Third, we estimate Prob(Ti|C) and Prob(C) using the training set.
Prob(Ti|C) is estimated as the fraction of documents in C that contain Ti.

The rest of the algorithm proceeds as above.

Modifications to the algorithms

Using logs
Actually computing this product with standard floating point will soon get into problems of underflow. Instead, one computes the logarithm:
log(Prob(Ci)*Prob(T1|Ci)*Prob(T2|Ci) * ... * Prob(Tm|Ci)) =
log(Prob(Ci)) + log(Prob(T1|Ci)) + log(Prob(T2|Ci)) + ... + log(Prob(Tm|Ci))

This transformation shows that the classifier returned by Naive Bayes is a linear discrimination; corresponds to a hyper-plane division under a vector model of documents (a single hyperplane for two categories, a collection of hyperplanes for multiple categories).

Laplacian correction .
If document contains a term T that does not occur in any of the documents in category C, then Prob(T|C) will be estimated as 0. Then the product Prob(Ci)*Prob(T1|Ci)*Prob(T2|Ci) * ... * Prob(Tm|Ci) will be equal to 0, no matter how much other evidence there is favoring Ci.

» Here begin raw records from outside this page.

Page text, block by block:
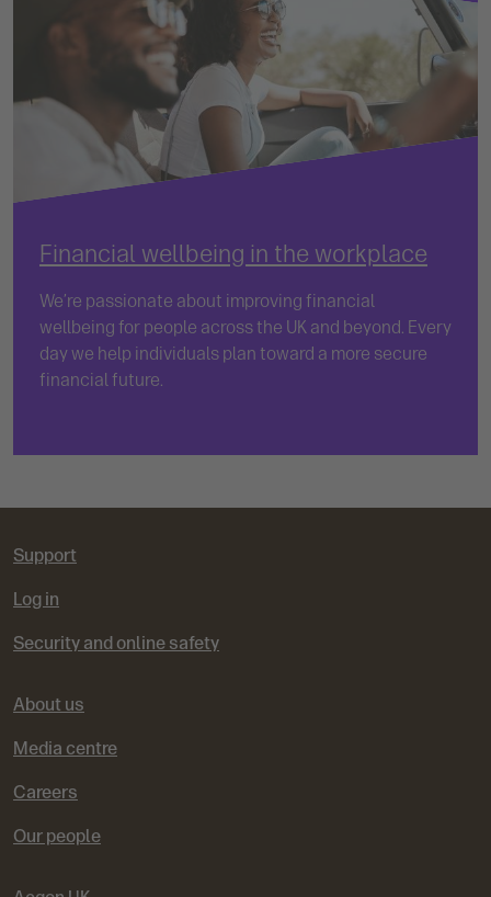
Financial wellbeing in the workplace
We’re passionate about improving financial
wellbeing for people across the UK and beyond. Every
day we help individuals plan toward a more secure
financial future.
Support
Log in
Security and online safety
About us
Media centre
Careers
Our people

The usual solution is to do a Laplacian correction by upping all the counts by i 1. That is, for multinomial Naive Bayes,
let CW be the total number of occurrences of word W in documents of category C.
Let V be the number of different words in D.
Let |C| be the sum of the lengths of all the documents in the category C.
Then estimate Prob(W|C) as (1+CW)/(|C|+V).
Note that the sum over W of Prob(W|D) is equal to 1, as it should be.

In the Bernoulli model, let CW be the number of documents in C that contain at least one occurrence of W.
Let V be the number of different words in D.
Let |C| be the number of documents in the category C.
Then estimate Prob(W|C) as (1+CW)/(|C|+V).

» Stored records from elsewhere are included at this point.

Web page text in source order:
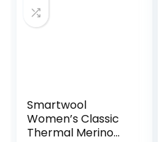
Smartwool
Women’s Classic
Thermal Merino
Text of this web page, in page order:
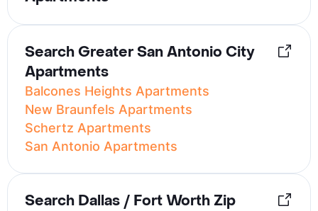
Search Greater San Antonio City
Apartments
Balcones Heights Apartments
New Braunfels Apartments
Schertz Apartments
San Antonio Apartments
Search Dallas / Fort Worth Zip
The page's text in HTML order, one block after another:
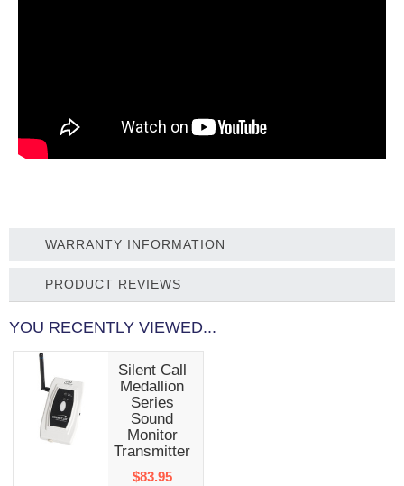
WARRANTY INFORMATION
PRODUCT REVIEWS
YOU RECENTLY VIEWED...
Silent Call
Medallion
Series
Sound
Monitor
Transmitter
$83.95
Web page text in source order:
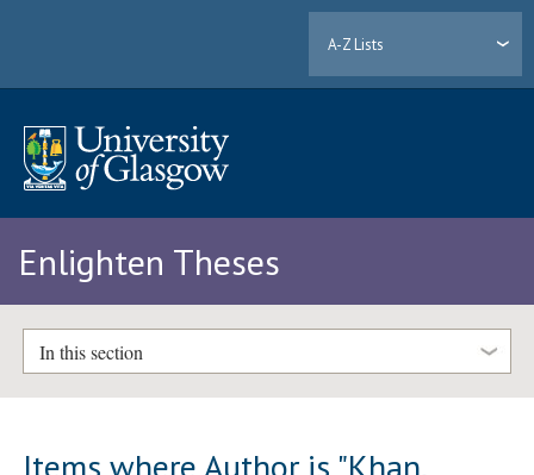
A-Z Lists
Enlighten Theses
In this section
Items where Author is "Khan,
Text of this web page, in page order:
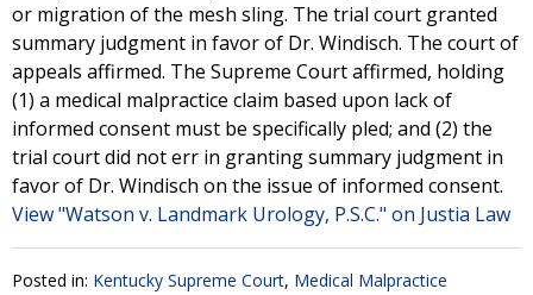
or migration of the mesh sling. The trial court granted
summary judgment in favor of Dr. Windisch. The court of
appeals affirmed. The Supreme Court affirmed, holding
(1) a medical malpractice claim based upon lack of
informed consent must be specifically pled; and (2) the
trial court did not err in granting summary judgment in
favor of Dr. Windisch on the issue of informed consent.
View "Watson v. Landmark Urology, P.S.C." on Justia Law
Posted in: Kentucky Supreme Court, Medical Malpractice

The Laplacian correction can give strongly counter-intuitive results when applied to a data set with a small number of features and a small number of total instances of some values of some of the features, but in this application that does not arise.

Features of Naive Bayes

Running time:
Offline (learning the classifier): O(max(size of the corpus, number of different words * number of categories)); in practice, this is almost always O(size of the corpus).

Online (applying the classifier to a document): O(length of document * number of categories).

Accuracy: Poor probability estimates but generally good classification decisions. That is, it generally makes the right guess, but is way over-confident of its decision. It is not among the highest quality classifiers.

Robust under noise: Small changes in the texts or inclusion of a small number of anomolous documents lead to small changes in the probability estimates.

Use when: Comparatively short running time is more important than extreme accuracy.
Very large amount of labelled text is available, so better results can be gotten from a crude algorithm over a large body of examples than a better algorithm over a data set that must be much smaller because of constraints of running time.